Cehennem korkusu kaybolan halk böylece kilise baskısından kurtulmuştu. Bundan sonra halk özgür beyinlere sahip olmaya başladı. Beyinlerimize zincir vuranlara asırlarca hizmet edecek bir ders olmuştu.
Velhasıl kelam ben inançsız biri değilim. Ama körü körüne inanan biri de değilim. İslamiyet temelinde hoşgörü ve mantık dinidir. Gel gör ki şahsi çıkarlar bu temelleri yerinden sarsmıştır. İsmini salavatla andığımız Peygamberimizin hoşgörüsünü, adaletini, merhametini örnek almıyoruz ama başımızı deli gibi kapatıyoruz, Kur’an da ne diyor bize diye merak etmiyoruz, bize ne anlatıyor diye sormuyoruz, “La hav le vela kuvveten” diyoruz.

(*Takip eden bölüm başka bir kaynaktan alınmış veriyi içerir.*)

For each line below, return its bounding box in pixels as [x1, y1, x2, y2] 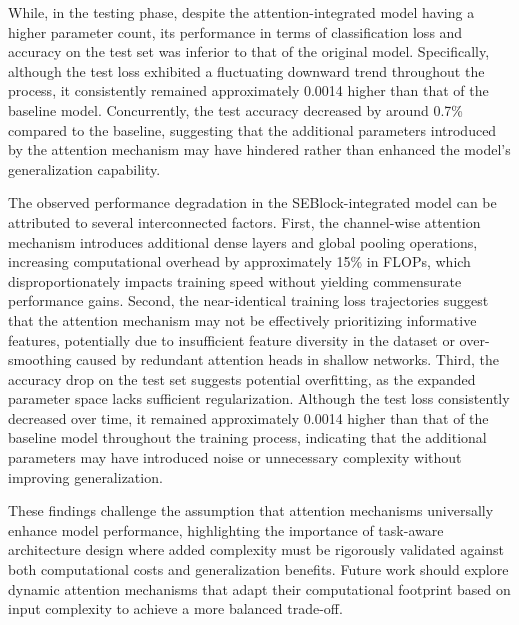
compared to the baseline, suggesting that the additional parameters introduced [8, 119, 497, 140]
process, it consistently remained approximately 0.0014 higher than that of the [8, 80, 489, 101]
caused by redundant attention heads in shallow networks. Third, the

Bir daha ve derinden söylüyorum ben inançsız biri değilim. İnanç; doyurulması gereken büyük bir açlıktır. Eğer bu açlığı doyurmazsak sapkınlıklara sebebiyet veririz. Bu nedenle ben mantık çerçevesi içerisinde İslamiyet’in güzel kaidelerine inanmayı tercih edenlerdenim. Yaradan’ın sözüm ona 7 kat kor alevlerde yakmadığına inananlardanım. İşlenen bir suçun ederi kadar cezaya denk geldiğini düşünenlerdenim. Ezan sesinden huzur duyanlardanım. Elini açıp herkes için dua edenlerdenim. ‘Mantıksal yaklaşımım’ diye bir açıklama yapmıştım ya yukarıda ki paragrafta, bir de benim duygusal yaklaşımım var. Her hangi bir bilim bana ruhu açıklayamadığı sürece ben inanç açlığımı İslamiyet’le doyurmayı tercih edenlerdenim. En azından benim sebeplerim var… Sizin de sebepleriniz var mı???